A primary aspect of perception is identifying “high-level” categories and concepts from a given “low-level” stimulus using abstraction and generalization. By abstraction, we mean reducing complexity using a single entity to represent a combination of multiple smaller parts (e.g., viewing “the bigger picture” and ignoring the minute details), and by generalization, we mean identifying more general categories from more specific categories. These processes go hand-in-hand, and are naturally supported by NAL inference, which defines “category” or “inheritance” as the basic relationship between concepts and allows compounding. What happens in the system during perceptual abstraction? If there are multiple items from a sensory buffer or memory which are combined and treated singularly such as in conjunction, an abstraction has occurred. In NARS memory, each concept is related to some others according to experience in a graded generalization hierarchy, where concepts of all different abstraction and generalization levels exist and may be activated during perception. With this in mind, we can attempt to weakly delineate what is a “high-level” or “low-level” concept, and how the two are bridged together with “mid-level” perception (composition and categorical inferences).

There are no explicitly defined generalization or abstraction levels in the NARS conceptual hierarchy except the extreme terminals: properties which describe the most general category and instances which describe most specific. Instead, concepts are networked in such a way to form a gradient of generalization, and multiple concepts can be represented within a single more abstract concept. There is no hard distinction between high-level and low-level concepts, but we can attempt to classify them based on their historical origin and structure: (1) the perceptual process begins with sensor detections at the point of interaction with the environment, from which the system extracts organism-specific “hardcoded” features from the sensory stimulus in parallel, which can activate their corresponding low-level atomic concepts, (2) a spatially-ordered map of these “pre-processed” activations is presented or otherwise made available to the system's top-down control process, which uses factors like attention to select features and compose them as a compound which may match with a corresponding mid-level concept in memory, (3) finally, when many low- and mid-level concepts have been created in the memory and associated via reasoning, the system can further combine and generalize those underlying concepts to construct “perceptually grounded” high-level abstract concepts.

In summary, while sharing certain ideas with the other approaches, in NARS the multi-level abstraction process in perception is carried out in a very different way. While NARS also accepts raw sensory data and generalizes / abstracts it like the neural network, units of all specificities are treated conceptually within the system from the lowest to the highest levels of generalization and abstraction. Instead of combining all low-level information at once with an algorithm of different synaptic weights to classify a more abstract object, the system continuously, incrementally, and selectively extracts subsets of sensations which it compares to its memories, helping to identify contextually relevant actions and knowledge.

4.2. Perception as Inference

To consider perception as inference is not a new idea, though the previous works mostly use this idea to explain human perception (Rock, 1983; Hatfield, 2002; Hockema, 2004; Shanahan, 2005).

What we have been doing is to give this idea a constructive proof by accomplishing perception in a reasoning system implemented in a computer. Roughly speaking, in NARS

• disambiguation and contradiction resolving are typically done by the revision rule and the choice rule,

• recognition and explanation are typically done by the abduction rule and the revision rule,

• generalization and abstraction are typically done by the induction rule and the revision rule,

• prediction and demonstration are typically done by the deduction rule,

• concept creation is typically done by the term composition rule.

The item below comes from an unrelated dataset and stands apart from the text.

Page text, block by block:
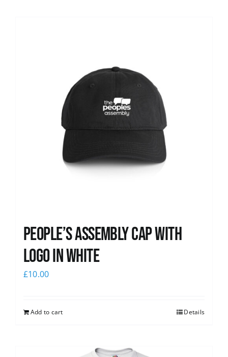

In our view, the bridge between low-level signals and high-level categories can be achieved by inference. Perception fits naturally within a framework of inference processes, since both seek to construct meaningful results from components or premises. For example, a primary “perceptual inference” is the process of categorization, where the system uses its many concepts to guess a more abstract category of a subset of its sensations. What the system perceives during its operation is the experience of many combined inference results; these “perceptual committees” (Wolfe et al., 2006) or internal schemata inform the system's perceptual beliefs, each chipping in their preferred logical suggestions on how to interpret a stimulus. Inference results and predictions will tend to complement when they agree, say allowing the system to recognize an object partially occluded by a tree. When inference results conflict, the more confident results will tend to dominate the others, which becomes apparent in the case of certain illusions where our minds are “tricked” by our senses.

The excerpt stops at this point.